[Collected data]

▽

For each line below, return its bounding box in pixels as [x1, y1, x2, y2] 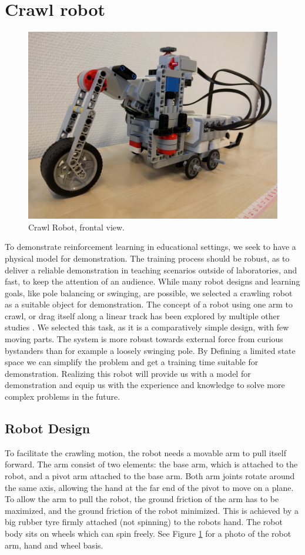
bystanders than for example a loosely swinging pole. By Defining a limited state [5, 344, 296, 356]
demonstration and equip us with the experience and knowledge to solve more [5, 379, 285, 391]
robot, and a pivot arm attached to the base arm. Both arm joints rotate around [5, 470, 295, 482]
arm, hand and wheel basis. [5, 539, 103, 551]
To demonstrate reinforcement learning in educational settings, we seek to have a [5, 240, 296, 253]
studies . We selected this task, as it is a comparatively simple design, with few [5, 321, 289, 333]
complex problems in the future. [5, 390, 120, 403]
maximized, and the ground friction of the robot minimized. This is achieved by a [5, 504, 299, 516]
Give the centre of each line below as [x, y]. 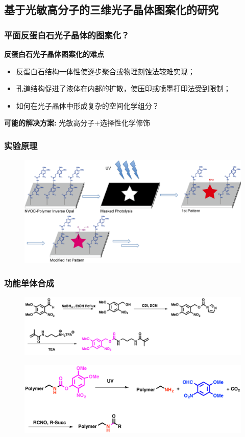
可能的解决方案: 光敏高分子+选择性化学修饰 [77, 123]
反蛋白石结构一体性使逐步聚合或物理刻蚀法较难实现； [105, 71]
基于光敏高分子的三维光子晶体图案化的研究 [111, 9]
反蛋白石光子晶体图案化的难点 [54, 54]
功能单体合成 [29, 283]
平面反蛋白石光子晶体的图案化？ [67, 35]
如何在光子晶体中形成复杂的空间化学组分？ [88, 105]
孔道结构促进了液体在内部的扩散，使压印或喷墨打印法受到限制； [123, 88]
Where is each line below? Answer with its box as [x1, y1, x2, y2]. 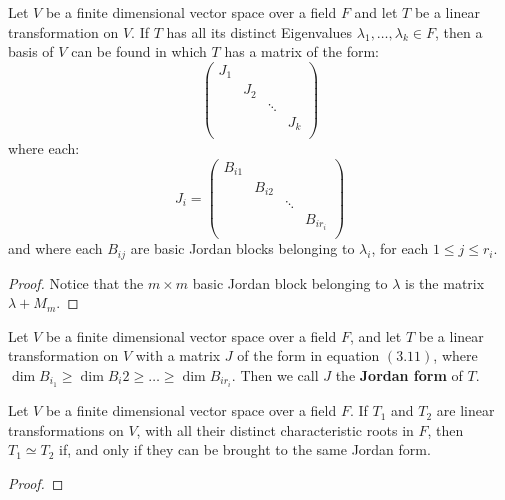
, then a [434, 21, 483, 42]
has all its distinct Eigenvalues [166, 21, 353, 42]
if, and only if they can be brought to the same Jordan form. [59, 439, 431, 460]
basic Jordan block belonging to [192, 272, 388, 293]
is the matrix [405, 272, 485, 293]
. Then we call [231, 365, 319, 386]
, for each [371, 238, 429, 259]
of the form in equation [237, 345, 380, 366]
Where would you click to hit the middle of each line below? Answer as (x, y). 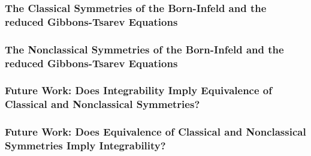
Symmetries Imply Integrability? (85, 145)
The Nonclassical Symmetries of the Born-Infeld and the (144, 49)
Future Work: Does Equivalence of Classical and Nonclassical (155, 132)
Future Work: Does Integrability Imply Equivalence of (139, 90)
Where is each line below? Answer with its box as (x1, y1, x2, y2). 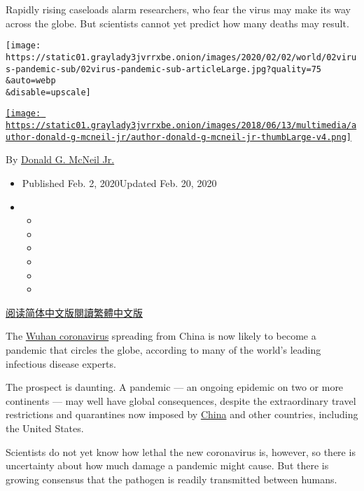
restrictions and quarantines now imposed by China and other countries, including (6, 407, 358, 422)
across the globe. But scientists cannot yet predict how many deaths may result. (6, 15, 349, 30)
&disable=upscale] (6, 87, 91, 97)
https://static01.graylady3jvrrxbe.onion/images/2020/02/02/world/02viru (6, 52, 357, 62)
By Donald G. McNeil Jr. (6, 152, 115, 167)
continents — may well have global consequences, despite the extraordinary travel (6, 393, 356, 408)
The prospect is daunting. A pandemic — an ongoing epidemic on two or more (6, 380, 344, 394)
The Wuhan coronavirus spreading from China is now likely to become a (6, 329, 316, 343)
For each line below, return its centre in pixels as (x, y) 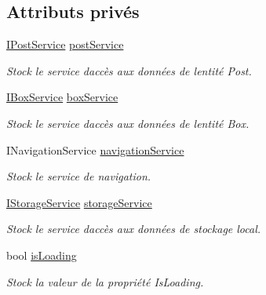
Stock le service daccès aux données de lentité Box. (128, 123)
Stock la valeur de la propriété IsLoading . (105, 281)
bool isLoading (42, 255)
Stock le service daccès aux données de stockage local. (134, 229)
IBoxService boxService (62, 97)
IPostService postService (65, 44)
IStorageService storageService (79, 202)
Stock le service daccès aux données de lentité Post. (129, 70)
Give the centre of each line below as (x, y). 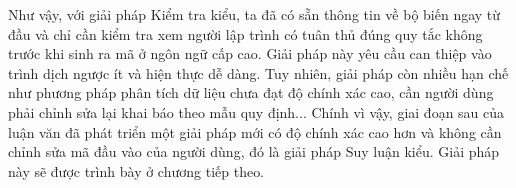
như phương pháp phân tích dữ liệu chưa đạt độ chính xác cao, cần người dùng (251, 92)
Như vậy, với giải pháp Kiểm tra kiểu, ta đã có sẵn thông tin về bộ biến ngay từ (254, 14)
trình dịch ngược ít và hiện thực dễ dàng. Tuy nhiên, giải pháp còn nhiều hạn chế (258, 72)
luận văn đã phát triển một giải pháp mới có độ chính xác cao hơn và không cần (255, 131)
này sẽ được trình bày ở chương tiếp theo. (136, 170)
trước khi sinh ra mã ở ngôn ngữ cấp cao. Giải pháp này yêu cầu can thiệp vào (250, 53)
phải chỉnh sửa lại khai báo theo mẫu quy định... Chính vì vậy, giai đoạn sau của (256, 111)
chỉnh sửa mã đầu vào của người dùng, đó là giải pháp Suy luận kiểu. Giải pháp (254, 151)
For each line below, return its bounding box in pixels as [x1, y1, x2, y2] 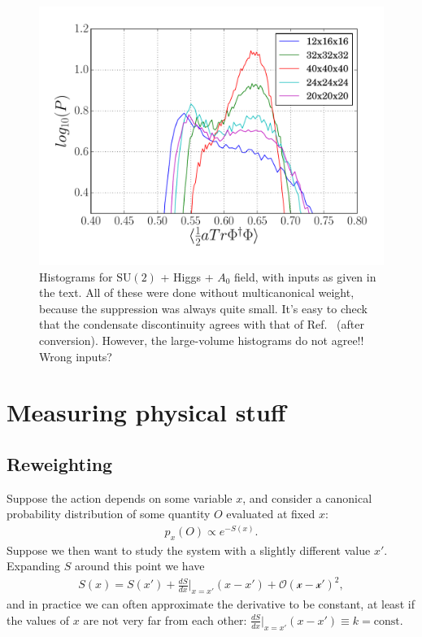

△

### WHAT THE EXERCISE ASKS
Your copy should hold the lines from the one with "has all its" up to and including the one with "IPostService postService (65, 44)", exactly as in the data above, and no pictures.

### RESPONSE BELOW
has all its distinct Eigenvalues [166, 21, 353, 42]
if, and only if they can be brought to the same Jordan form. [59, 439, 431, 460]
basic Jordan block belonging to [192, 272, 388, 293]
is the matrix [405, 272, 485, 293]
. Then we call [231, 365, 319, 386]
, for each [371, 238, 429, 259]
of the form in equation [237, 345, 380, 366]
Where would you click to hit the middle of each line below? Answer as (x, y). 
Symmetries Imply Integrability? (85, 145)
The Nonclassical Symmetries of the Born-Infeld and the (144, 49)
Future Work: Does Equivalence of Classical and Nonclassical (155, 132)
Future Work: Does Integrability Imply Equivalence of (139, 90)
Where is each line below? Answer with its box as (x1, y1, x2, y2). 
restrictions and quarantines now imposed by China and other countries, including (6, 407, 358, 422)
across the globe. But scientists cannot yet predict how many deaths may result. (6, 15, 349, 30)
&disable=upscale] (6, 87, 91, 97)
https://static01.graylady3jvrrxbe.onion/images/2020/02/02/world/02viru (6, 52, 357, 62)
By Donald G. McNeil Jr. (6, 152, 115, 167)
continents — may well have global consequences, despite the extraordinary travel (6, 393, 356, 408)
The prospect is daunting. A pandemic — an ongoing epidemic on two or more (6, 380, 344, 394)
The Wuhan coronavirus spreading from China is now likely to become a (6, 329, 316, 343)
For each line below, return its centre in pixels as (x, y) 
Stock le service daccès aux données de lentité Box. (128, 123)
Stock la valeur de la propriété IsLoading . (105, 281)
bool isLoading (42, 255)
Stock le service daccès aux données de stockage local. (134, 229)
IBoxService boxService (62, 97)
IPostService postService (65, 44)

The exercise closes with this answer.